Study Design: Retrospective chart review.

Methods: Our sample includes 103 adult patients with 118 posttreatment PET scans who had undergone treatment for HNSCC. We correlated PET results with surgical pathology and clinical outcome in the subsequent 6 months.

Results: For the detection of locoregional persistent or recurrent HNSCC, PET scans had a sensitivity of 82%, specificity of 92%, positive predictive value (PPV) of 64%, negative predictive value (NPV) of 97%, and overall accuracy of 90%. For the detection of distant metastases, PET scans had a sensitivity of 89%, specificity of 97%, PPV of 85%, NPV of 98%, and overall accuracy of 96%. PET scans of the head and neck region performed greater than 1 month after the completion of radiation compared with scans performed within 1 month had a significantly higher sensitivity of 95% versus 55% (P < .01) and NPV of 99% versus 90% (P < .01).
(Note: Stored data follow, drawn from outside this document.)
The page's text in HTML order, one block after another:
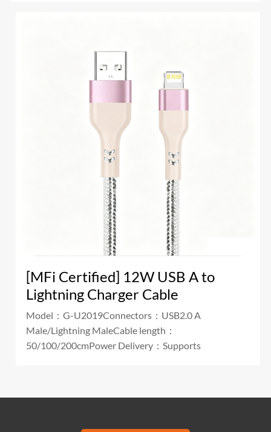
[MFi Certified] 12W USB A to
Lightning Charger Cable
Model：G-U2019Connectors：USB2.0 A
Male/Lightning MaleCable length：
50/100/200cmPower Delivery：Supports
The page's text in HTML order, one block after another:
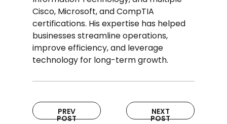
Cisco, Microsoft, and CompTIA
certifications. His expertise has helped
businesses streamline operations,
improve efficiency, and leverage
technology for long-term growth.
PREV
POST
NEXT
POST
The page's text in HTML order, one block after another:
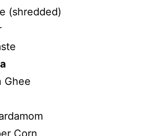
(shredded)
Ghee
Corn
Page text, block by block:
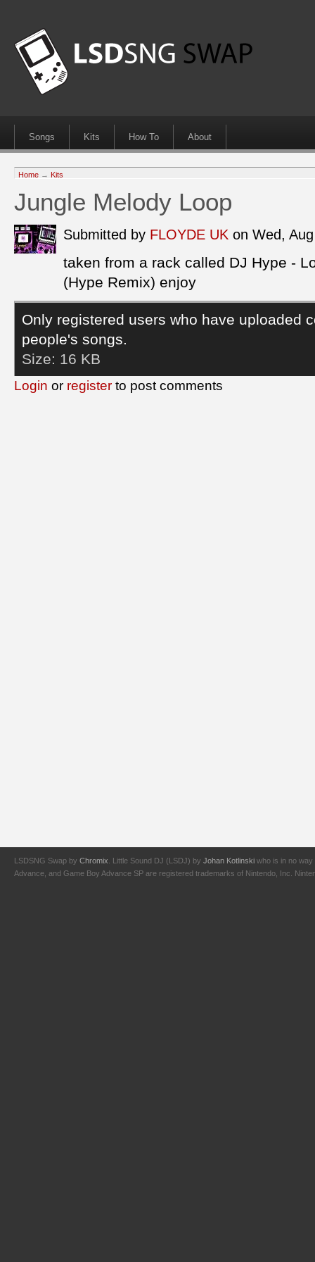
Songs Kits How To About
Home → Kits
Jungle Melody Loop
Submitted by FLOYDE UK on Wed,
taken from a rack called DJ Hype -
(Hype Remix) enjoy
Only registered users who have uploaded
people's songs.
Size: 16 KB
Login or register to post comments
LSDSNG Swap by Chromix . Little Sound DJ (LSDJ) by Johan Kotlinski who is in no way
Advance, and Game Boy Advance SP are registered trademarks of Nintendo, Inc.

Conclusion: PET is effective in detecting distant metastases in the posttreatment surveillance for HNSCC patients. A negative PET is highly reliable for all sites. However, a positive PET in the head and neck region is unreliable because of a high false-positivity rate. PET of the head and neck region has a statistically significant risk of a false-negative reading when performed within 1 month of radiation.